Fig 5. Comparison of short-read and long-read sequencing of TprK.

Comparison of the determination of identical amino acid sequences in each of the variable regions of TprK through short-read (Illumina) and long-read (PacBio CCS) sequencing approaches for A) the initial strain, UW-148B and B) the reinfecting strain, UW-148B2.

For both isolates, long-read sequencing generated sequences in each of the variable regions that were not found in the short-read data. These sequences contained internal stop codons or resulted in incorrect translation of the constant regions of TprK and were present at low frequencies. Thus, we excluded full-length sequences present at a frequency less than 0.2% from the long-read data for subsequent analyses (S3 Table).

Next, we examined the relationship between the TprK sequences from the initial and reinfecting strain. UW-148B contained more full-length TprK sequences at a frequency greater than 0.2% compared to UW-148B2 (127 sequences versus 115 sequences).
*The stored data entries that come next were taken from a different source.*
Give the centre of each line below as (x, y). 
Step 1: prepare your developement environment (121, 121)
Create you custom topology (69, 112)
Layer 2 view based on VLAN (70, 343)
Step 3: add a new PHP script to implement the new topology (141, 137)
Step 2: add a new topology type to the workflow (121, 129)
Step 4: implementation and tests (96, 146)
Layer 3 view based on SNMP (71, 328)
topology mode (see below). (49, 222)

We then constructed a phylogenetic tree with the TprK sequences from both strains. The TprK sequences of each isolate generally segregated based on the strain from which they were derived from (Fig 6). Notably, the two strains did not share any identical full-length TprK sequences.
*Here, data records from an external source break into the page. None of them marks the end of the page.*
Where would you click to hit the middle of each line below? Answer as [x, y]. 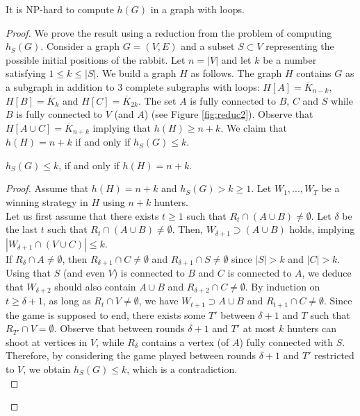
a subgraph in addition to [60, 86]
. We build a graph [136, 73]
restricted [334, 355]
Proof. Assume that [47, 188]
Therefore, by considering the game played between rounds [131, 355]
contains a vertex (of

Fig 6. Phylogenetic tree constructed with the full-length TprK sequences of the initial and reinfecting strains.

The color of each of node depicts the strain from which the full-length TprK sequence originated. A green node depicts those sequences from the initial strain, UW-148B, while a bronze node depicts those from the reinfecting strain, UW-148B2. The size of each node indicates the relative percentage of the full-length TprK sequence in the strain from which the sequence originated.


Here, we present a comparison of complete genomes with deep, full-length tprK profiling, of two T. pallidum subsp. pallidum isolates derived 6 years apart from a single patient. Based on repeat penicillin treatment followed by appropriate reduction in RPR titer, isolation of SNVs present in other strains, and the patient’s risk factors, we believe these isolates represent de novo reinfection with different T. pallidum strains. We demonstrated that limited genomic changes distinguish the two isolates. Using both short- and long-read sequencing to investigate the changes occurring in the highly variable tprK gene, we show that regions of TprK are more diverse in the initial isolate as compared to the reinfection isolate. Long-read sequencing yielded the first complete sequences of TprK at a depth that demonstrates the high level of intra-isolate heterogeneity of this protein. We further determined that the two isolates, despite sharing certain variants within a given variable region, did not share a single identical full-length sequence of TprK.

The global T. pallidum subspecies pallidum population shows a remarkable lack of genetic variation outside of tprK [21]. The initial and reinfecting isolates analyzed in this study reflect this lack of genomic diversity that exists in the global T. pallidum population when tprK sequences are not considered. The two strains were only distinguished by 20 genomic changes outside of tprK. Of those, 14 resulted in coding changes in 13 genes. Notably, all of the coding changes found in the reinfecting strain were identified in previously sequenced strains [13,21,32] and thus, likely reflect the diversity in the circulating T. pallidum population rather than selection from the host’s immune response.

Intriguingly, 9 of the 14 genes with coding differences between the two strains have been demonstrated or predicted to encode for outer membrane or periplasmic proteins [3341]. These include TP0040, TP0134, TP0136, TP0151, TP0325, TP0326, TP0515, TP0548 and TP0859. Two of these proteins, TP0136 and TP0326, are known targets of the host immune response in the rabbit [36,39,40,42,43].

TP0136 encodes an outer membrane protein responsible for binding to the host’s extracellular matrix [40,42]. The N-terminal portion of the protein, in particular, plays a significant role in binding to plasma fibronectin [40]. Immune responses targeting TP0136 can delay lesion ulceration [42] and inhibit bacterial binding to fibronectin [40]. Interestingly, the initial isolate in our study had a homopolymeric insertion, which shifted the start codon of TP0136 downstream and likely disrupted the N-terminal of the resulting protein. Further study is required to understand how this mutation impacts protein expression and stability as well as the immune response to TP0136.

TP0326 encodes a protein belonging to the β-barrel assembly machinery A (BamA) protein family [39]. In both humans and rabbits, this protein elicits a strong immune response [36,39,43]. Antibodies target the surface-exposed loops of the β-barrel, as well as the polypeptide transport-associated (POTRA) domains of TP0326 [39,44]. However, a stronger response is mounted against the POTRA domains [44]. The coding change seen between the two isolates here (T260A) mapped to the POTRA3 domain. While the impact of amino acid substitutions in the TP0326 β-barrel on immunoreactivity has been studied [44,45], further work is required to understand the impact of the amino acid substitution observed in our isolates.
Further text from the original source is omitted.